**What the task requires**.
Find all the lines in the entries below that hold the word "different" and copy them.

**The input**.
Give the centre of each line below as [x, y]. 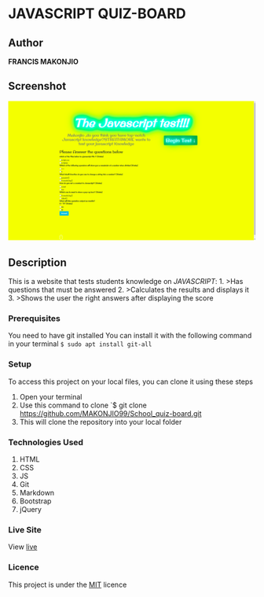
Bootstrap [35, 501]
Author [26, 43]
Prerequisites [34, 319]
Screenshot [37, 86]
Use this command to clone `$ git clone [83, 405]
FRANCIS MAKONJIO [43, 61]
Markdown [37, 493]
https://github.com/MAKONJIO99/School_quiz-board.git [110, 413]
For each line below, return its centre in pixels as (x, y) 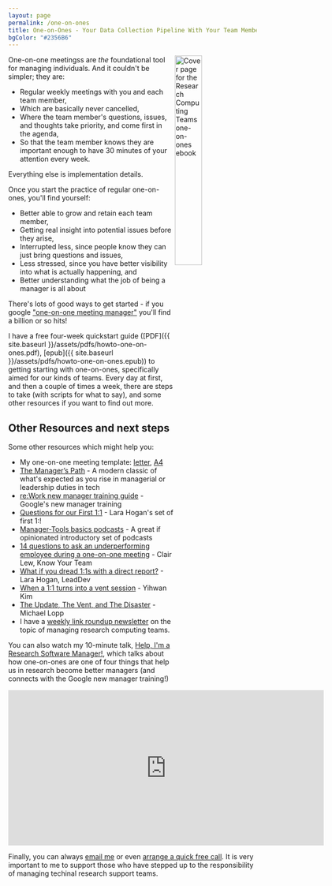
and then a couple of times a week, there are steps (91, 387)
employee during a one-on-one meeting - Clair (95, 555)
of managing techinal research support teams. (83, 873)
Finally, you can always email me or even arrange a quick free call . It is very (131, 857)
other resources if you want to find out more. (81, 403)
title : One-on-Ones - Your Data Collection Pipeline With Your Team (123, 30)
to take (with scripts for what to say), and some (85, 394)
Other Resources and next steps (89, 428)
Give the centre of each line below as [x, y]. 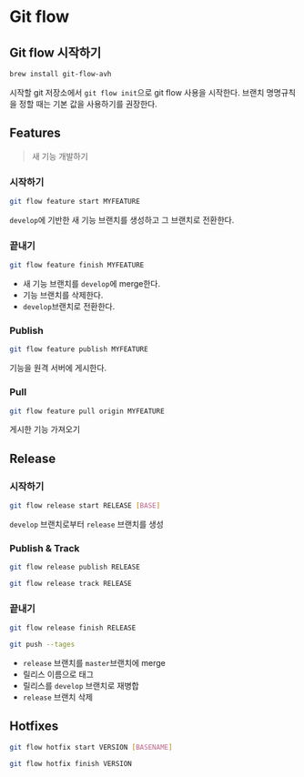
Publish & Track [45, 548]
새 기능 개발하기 [60, 156]
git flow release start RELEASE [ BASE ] [85, 506]
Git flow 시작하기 [56, 52]
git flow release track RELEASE [71, 584]
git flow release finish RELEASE [73, 628]
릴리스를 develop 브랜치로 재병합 [81, 686]
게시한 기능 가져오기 [45, 429]
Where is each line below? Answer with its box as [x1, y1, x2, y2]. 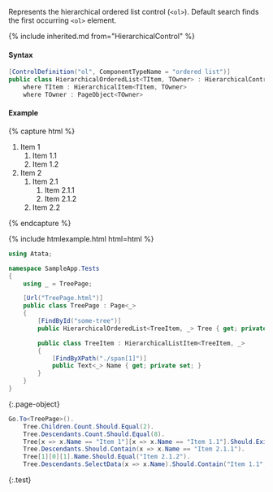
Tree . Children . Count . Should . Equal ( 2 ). [23, 422, 154, 430]
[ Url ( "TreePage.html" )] [23, 294, 104, 303]
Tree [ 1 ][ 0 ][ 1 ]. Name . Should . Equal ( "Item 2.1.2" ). [23, 453, 191, 461]
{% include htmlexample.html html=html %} [8, 233, 154, 243]
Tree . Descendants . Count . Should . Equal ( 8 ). [23, 430, 165, 438]
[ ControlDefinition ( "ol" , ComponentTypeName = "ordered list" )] [8, 68, 231, 76]
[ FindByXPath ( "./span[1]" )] [51, 354, 148, 363]
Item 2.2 [32, 202, 61, 212]
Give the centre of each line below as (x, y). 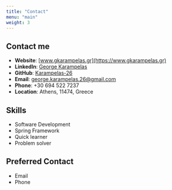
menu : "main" (22, 17)
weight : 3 (18, 22)
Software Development (42, 124)
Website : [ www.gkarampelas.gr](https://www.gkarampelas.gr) (90, 61)
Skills (16, 110)
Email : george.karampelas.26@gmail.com (65, 79)
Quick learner (31, 137)
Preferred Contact (40, 161)
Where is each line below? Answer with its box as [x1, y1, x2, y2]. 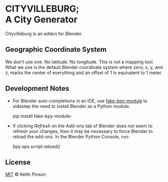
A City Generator [5, 14, 77, 25]
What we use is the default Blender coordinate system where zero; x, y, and [5, 64, 163, 70]
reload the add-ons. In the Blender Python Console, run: [12, 133, 130, 139]
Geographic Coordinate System [5, 45, 107, 54]
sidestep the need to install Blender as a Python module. [12, 103, 131, 109]
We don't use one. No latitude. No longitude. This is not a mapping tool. [5, 59, 154, 65]
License [5, 158, 31, 166]
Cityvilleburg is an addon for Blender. [5, 30, 82, 37]
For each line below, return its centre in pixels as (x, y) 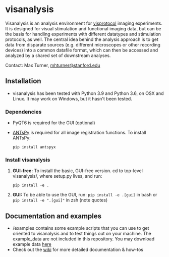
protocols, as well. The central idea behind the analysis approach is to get (82, 39)
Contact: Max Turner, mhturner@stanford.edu (53, 65)
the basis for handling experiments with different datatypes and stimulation (83, 34)
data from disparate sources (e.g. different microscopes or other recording (83, 44)
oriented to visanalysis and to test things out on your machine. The (82, 234)
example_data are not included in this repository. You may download (83, 239)
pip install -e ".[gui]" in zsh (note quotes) (60, 200)
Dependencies (23, 112)
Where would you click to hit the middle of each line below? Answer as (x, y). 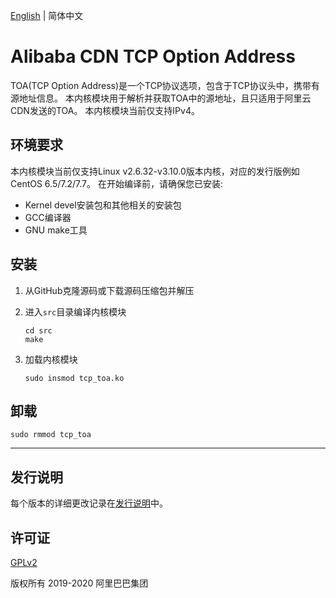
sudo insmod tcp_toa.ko (74, 378)
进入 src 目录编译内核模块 (75, 311)
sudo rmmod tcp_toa (51, 435)
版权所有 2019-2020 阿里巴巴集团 (79, 583)
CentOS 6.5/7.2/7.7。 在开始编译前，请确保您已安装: (116, 183)
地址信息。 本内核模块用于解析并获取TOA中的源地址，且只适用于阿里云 (165, 98)
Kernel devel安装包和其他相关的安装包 (103, 205)
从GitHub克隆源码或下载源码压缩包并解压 (109, 290)
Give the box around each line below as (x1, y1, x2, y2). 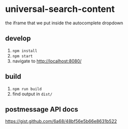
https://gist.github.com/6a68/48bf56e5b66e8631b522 (5, 118, 117, 125)
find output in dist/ (12, 91, 53, 97)
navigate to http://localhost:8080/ (12, 58, 82, 64)
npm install (12, 48, 37, 53)
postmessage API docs (5, 105, 79, 114)
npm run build (12, 86, 42, 91)
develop (5, 34, 31, 43)
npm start (12, 54, 33, 59)
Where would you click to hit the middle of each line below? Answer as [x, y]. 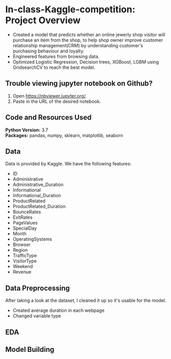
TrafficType [25, 256]
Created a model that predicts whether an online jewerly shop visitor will [89, 34]
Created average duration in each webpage [59, 310]
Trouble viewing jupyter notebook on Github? [79, 83]
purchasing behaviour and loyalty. [48, 51]
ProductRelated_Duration [39, 206]
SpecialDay [25, 228]
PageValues [25, 223]
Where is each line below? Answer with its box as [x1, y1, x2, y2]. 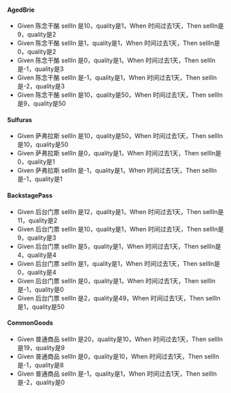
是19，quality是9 [17, 343, 66, 352]
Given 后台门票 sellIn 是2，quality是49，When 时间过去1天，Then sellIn [17, 294, 221, 302]
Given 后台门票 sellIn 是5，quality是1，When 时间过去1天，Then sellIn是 [17, 242, 222, 250]
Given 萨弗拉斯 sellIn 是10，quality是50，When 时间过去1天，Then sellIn [17, 132, 223, 140]
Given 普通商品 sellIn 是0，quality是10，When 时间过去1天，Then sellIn [17, 352, 219, 361]
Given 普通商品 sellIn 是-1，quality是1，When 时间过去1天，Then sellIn [17, 370, 217, 378]
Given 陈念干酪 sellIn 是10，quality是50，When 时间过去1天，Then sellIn [17, 90, 223, 99]
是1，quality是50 [17, 303, 65, 311]
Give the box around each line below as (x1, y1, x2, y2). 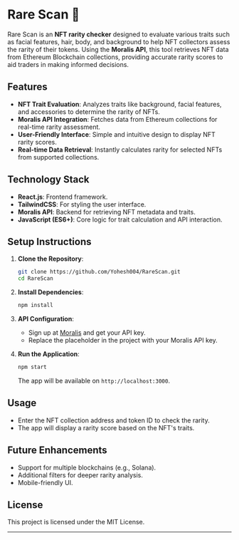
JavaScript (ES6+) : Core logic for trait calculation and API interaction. (17, 215, 223, 224)
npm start (17, 363, 48, 370)
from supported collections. (17, 152, 100, 161)
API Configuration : (17, 315, 75, 323)
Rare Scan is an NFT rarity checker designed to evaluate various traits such (7, 30, 230, 38)
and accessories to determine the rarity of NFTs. (17, 107, 160, 116)
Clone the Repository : (17, 254, 84, 263)
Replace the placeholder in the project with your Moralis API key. (28, 336, 218, 344)
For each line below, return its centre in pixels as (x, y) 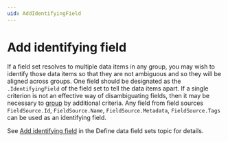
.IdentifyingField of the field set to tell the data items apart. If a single (108, 88)
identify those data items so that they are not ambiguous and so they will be (114, 73)
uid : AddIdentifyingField (44, 13)
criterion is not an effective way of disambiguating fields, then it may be (109, 95)
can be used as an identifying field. (57, 117)
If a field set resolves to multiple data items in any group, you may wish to (111, 67)
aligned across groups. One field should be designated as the (94, 81)
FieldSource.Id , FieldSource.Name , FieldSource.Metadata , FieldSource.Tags (114, 110)
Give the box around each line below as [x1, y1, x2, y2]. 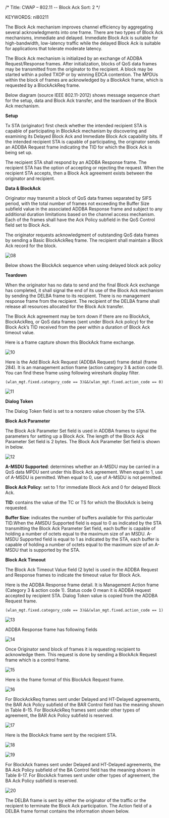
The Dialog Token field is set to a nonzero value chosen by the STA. [5, 408, 146, 414]
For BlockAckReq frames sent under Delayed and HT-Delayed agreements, [5, 696, 161, 702]
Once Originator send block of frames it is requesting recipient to [5, 646, 140, 652]
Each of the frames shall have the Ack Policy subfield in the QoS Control [5, 217, 155, 223]
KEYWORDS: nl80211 [5, 14, 49, 20]
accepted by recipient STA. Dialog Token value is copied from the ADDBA [5, 593, 158, 598]
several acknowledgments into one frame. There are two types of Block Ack [5, 29, 163, 35]
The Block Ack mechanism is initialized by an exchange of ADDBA [5, 55, 143, 61]
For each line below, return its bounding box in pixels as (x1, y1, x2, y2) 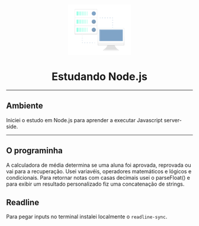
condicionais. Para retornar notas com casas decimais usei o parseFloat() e (6, 174, 191, 181)
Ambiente (6, 101, 43, 111)
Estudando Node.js (51, 70, 148, 84)
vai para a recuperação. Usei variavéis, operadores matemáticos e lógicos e (6, 167, 192, 175)
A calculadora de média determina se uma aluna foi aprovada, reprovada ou (6, 161, 191, 168)
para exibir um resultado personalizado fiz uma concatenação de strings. (6, 180, 185, 187)
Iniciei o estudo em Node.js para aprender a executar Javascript (6, 116, 163, 123)
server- (163, 116, 182, 123)
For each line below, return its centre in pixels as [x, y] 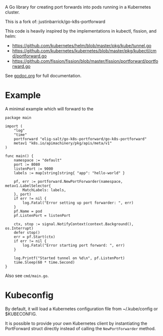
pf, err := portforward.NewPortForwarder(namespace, [68, 181]
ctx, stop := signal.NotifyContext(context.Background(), [74, 224]
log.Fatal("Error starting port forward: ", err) [74, 245]
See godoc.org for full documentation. [43, 76]
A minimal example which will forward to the [49, 108]
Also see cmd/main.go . [27, 275]
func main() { [19, 156]
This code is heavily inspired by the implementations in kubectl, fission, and [81, 31]
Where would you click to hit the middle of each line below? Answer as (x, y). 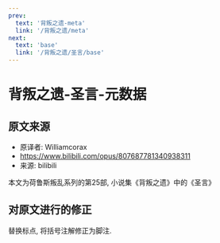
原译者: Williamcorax (53, 147)
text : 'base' (37, 45)
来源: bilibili (38, 165)
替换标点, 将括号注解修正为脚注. (60, 230)
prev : (17, 16)
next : (17, 38)
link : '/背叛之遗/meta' (52, 30)
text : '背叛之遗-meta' (50, 23)
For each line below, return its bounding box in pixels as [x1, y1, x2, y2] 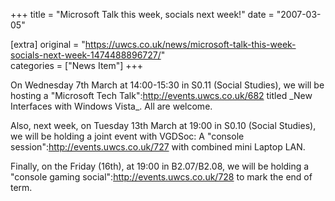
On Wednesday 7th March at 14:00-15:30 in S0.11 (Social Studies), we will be [10, 79, 325, 91]
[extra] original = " [10, 39, 86, 50]
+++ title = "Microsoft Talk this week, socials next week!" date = [10, 9, 275, 20]
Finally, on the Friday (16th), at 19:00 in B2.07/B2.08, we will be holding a [10, 160, 310, 172]
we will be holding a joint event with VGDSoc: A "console [10, 130, 245, 142]
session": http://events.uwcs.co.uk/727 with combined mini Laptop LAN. [10, 141, 306, 153]
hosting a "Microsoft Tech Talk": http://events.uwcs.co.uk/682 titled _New [10, 90, 313, 101]
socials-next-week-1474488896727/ [10, 49, 162, 61]
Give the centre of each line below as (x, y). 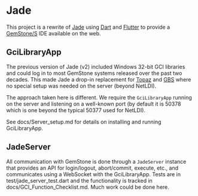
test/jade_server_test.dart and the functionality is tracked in (79, 180)
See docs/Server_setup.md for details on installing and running (84, 122)
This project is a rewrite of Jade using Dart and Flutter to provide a (88, 27)
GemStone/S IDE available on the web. (54, 33)
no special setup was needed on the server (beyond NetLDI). (81, 86)
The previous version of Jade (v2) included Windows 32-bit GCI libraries (96, 67)
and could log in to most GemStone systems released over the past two (94, 73)
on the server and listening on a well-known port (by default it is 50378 (94, 104)
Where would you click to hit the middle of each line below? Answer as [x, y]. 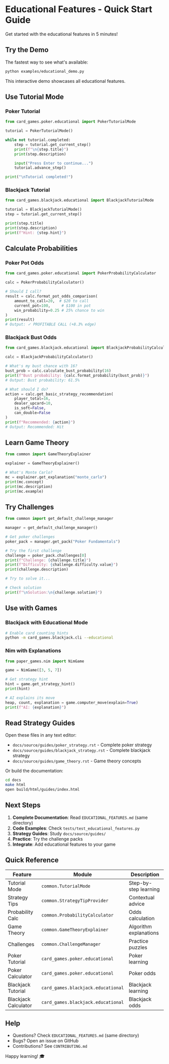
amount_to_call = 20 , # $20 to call [52, 301]
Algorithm [140, 927]
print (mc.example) [24, 491]
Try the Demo [27, 50]
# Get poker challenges [30, 537]
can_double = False [32, 413]
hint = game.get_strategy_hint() [40, 684]
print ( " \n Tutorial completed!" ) [39, 177]
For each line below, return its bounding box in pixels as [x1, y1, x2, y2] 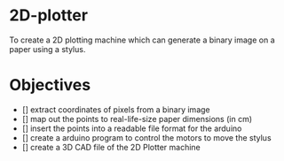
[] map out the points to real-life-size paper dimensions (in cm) [21, 113, 253, 124]
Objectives [9, 75, 91, 96]
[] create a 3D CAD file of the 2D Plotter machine [21, 142, 201, 152]
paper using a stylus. [9, 43, 86, 54]
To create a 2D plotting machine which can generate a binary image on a [9, 34, 275, 45]
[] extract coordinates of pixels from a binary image [21, 103, 210, 115]
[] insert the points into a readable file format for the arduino [21, 123, 242, 134]
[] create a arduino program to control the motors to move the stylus [21, 132, 272, 142]
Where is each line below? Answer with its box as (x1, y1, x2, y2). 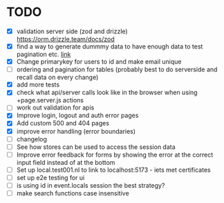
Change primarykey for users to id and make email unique (16, 58, 182, 66)
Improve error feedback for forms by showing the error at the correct (16, 150, 214, 159)
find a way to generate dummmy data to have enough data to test (16, 42, 203, 51)
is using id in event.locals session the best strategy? (16, 181, 165, 189)
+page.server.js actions (16, 96, 84, 105)
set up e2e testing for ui (16, 173, 85, 182)
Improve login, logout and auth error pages (16, 112, 139, 120)
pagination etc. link (16, 50, 71, 59)
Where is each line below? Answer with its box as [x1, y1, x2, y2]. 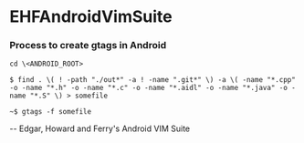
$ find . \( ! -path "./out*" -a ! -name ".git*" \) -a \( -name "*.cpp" [9, 76, 297, 85]
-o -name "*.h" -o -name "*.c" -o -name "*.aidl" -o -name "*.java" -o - [9, 84, 297, 93]
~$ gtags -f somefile [9, 107, 92, 117]
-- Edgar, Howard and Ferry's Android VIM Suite [9, 123, 191, 134]
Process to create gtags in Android [9, 39, 167, 52]
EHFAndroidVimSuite [9, 6, 173, 27]
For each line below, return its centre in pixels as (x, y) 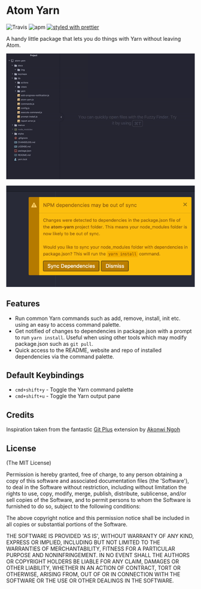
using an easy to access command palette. (68, 324)
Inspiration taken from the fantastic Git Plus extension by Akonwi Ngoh (93, 429)
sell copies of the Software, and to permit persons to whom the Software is (99, 500)
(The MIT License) (29, 462)
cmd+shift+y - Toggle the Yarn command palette (74, 390)
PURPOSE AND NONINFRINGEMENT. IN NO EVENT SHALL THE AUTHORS (98, 555)
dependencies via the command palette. (65, 356)
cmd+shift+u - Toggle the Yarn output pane (68, 396)
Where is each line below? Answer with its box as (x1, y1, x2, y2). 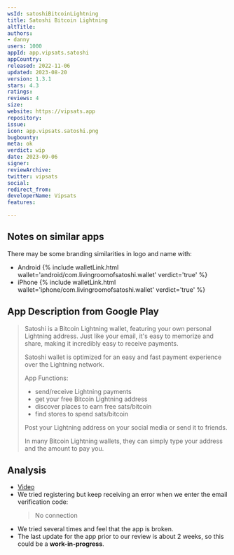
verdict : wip (7, 147, 46, 154)
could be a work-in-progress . (17, 540, 105, 548)
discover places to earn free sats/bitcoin (34, 402, 152, 410)
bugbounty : (7, 134, 39, 141)
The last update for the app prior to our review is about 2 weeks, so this (17, 533, 224, 541)
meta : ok (7, 141, 33, 148)
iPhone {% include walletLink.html (17, 278, 116, 286)
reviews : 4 (7, 95, 39, 102)
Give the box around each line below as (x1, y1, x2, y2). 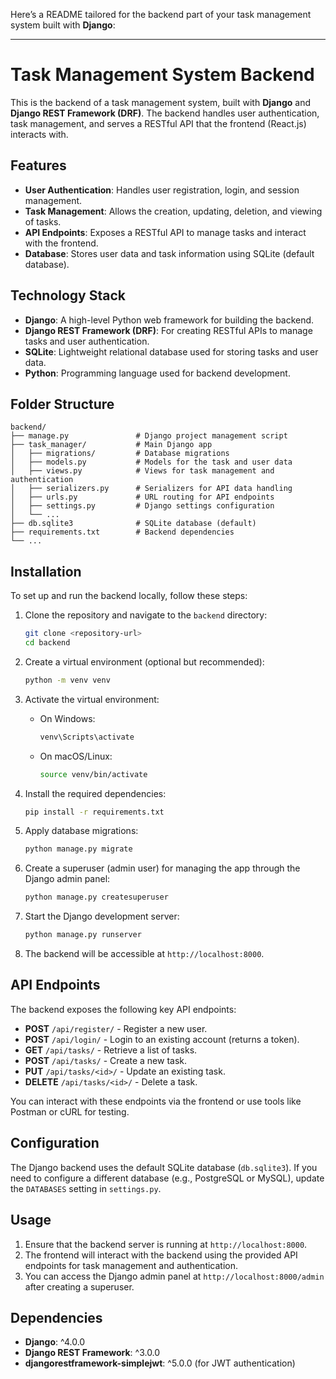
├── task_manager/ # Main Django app (10, 440, 213, 450)
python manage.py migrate (24, 844, 133, 854)
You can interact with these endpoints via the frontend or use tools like (10, 1095, 302, 1107)
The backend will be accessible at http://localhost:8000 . (24, 948, 265, 960)
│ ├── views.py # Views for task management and (10, 466, 275, 476)
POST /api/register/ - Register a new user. (24, 1022, 208, 1034)
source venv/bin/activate (39, 769, 148, 779)
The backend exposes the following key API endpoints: (10, 1003, 237, 1015)
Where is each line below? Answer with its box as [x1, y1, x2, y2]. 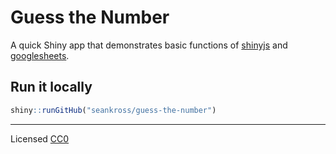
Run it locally [10, 79, 93, 96]
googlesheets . [10, 49, 70, 61]
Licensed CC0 [10, 132, 70, 145]
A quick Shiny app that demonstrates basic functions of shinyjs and [10, 39, 288, 51]
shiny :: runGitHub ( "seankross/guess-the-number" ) [10, 105, 217, 115]
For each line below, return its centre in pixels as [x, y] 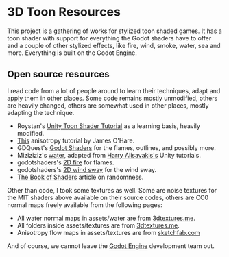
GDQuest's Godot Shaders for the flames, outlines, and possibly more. [116, 147]
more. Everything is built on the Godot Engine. [72, 53]
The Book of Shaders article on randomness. [80, 177]
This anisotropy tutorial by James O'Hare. [76, 140]
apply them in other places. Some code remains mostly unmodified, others [112, 98]
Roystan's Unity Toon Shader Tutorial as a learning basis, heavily [109, 126]
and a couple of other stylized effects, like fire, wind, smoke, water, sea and [114, 45]
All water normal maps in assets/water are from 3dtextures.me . [106, 218]
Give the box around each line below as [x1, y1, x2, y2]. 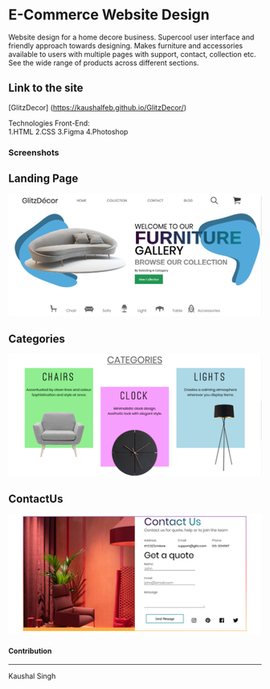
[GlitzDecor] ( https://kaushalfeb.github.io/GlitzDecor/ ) [8, 102, 187, 112]
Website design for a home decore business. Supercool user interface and [8, 32, 255, 42]
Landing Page [8, 171, 79, 186]
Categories [8, 332, 66, 345]
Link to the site [8, 81, 84, 95]
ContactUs [8, 492, 63, 505]
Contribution [8, 646, 52, 655]
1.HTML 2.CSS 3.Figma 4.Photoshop [8, 126, 129, 136]
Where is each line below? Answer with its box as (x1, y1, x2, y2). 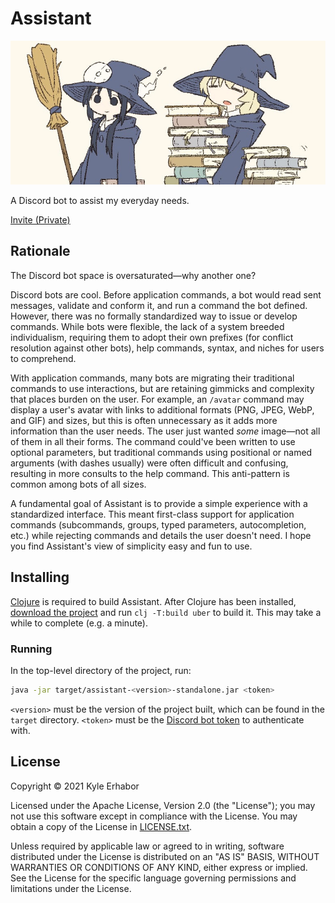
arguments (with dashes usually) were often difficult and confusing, (10, 457, 289, 469)
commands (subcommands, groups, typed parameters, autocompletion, (10, 518, 307, 531)
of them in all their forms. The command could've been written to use (10, 435, 296, 447)
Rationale (10, 243, 71, 260)
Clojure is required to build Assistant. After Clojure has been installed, (10, 595, 297, 607)
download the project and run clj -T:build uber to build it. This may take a (10, 606, 322, 618)
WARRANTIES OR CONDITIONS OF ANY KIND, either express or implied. (10, 861, 308, 873)
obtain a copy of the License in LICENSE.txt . (10, 820, 193, 832)
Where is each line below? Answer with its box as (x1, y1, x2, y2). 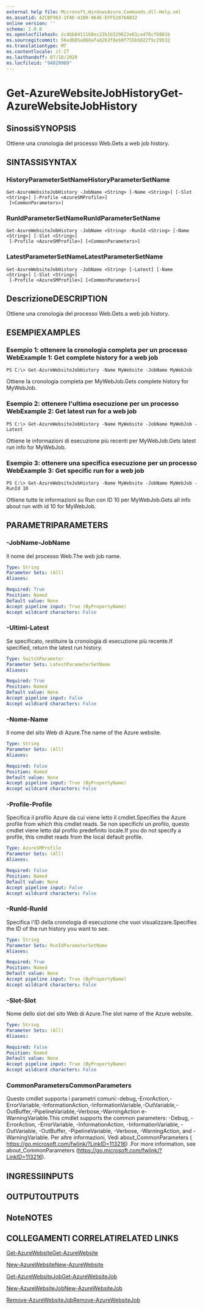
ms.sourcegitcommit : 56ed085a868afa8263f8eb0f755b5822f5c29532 (6, 37, 171, 43)
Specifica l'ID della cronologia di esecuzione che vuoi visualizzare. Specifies (6, 918, 197, 926)
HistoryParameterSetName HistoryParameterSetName (6, 175, 170, 183)
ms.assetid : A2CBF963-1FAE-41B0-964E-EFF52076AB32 (6, 15, 138, 21)
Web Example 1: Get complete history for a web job (6, 353, 158, 361)
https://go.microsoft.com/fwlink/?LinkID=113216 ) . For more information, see (6, 1140, 196, 1148)
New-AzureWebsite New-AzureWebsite (6, 1261, 104, 1268)
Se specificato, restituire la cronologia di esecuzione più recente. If (6, 637, 173, 645)

**Your response**.
the basis for handling experiments with different datatypes and stimulation (83, 34)
data from disparate sources (e.g. different microscopes or other recording (83, 44)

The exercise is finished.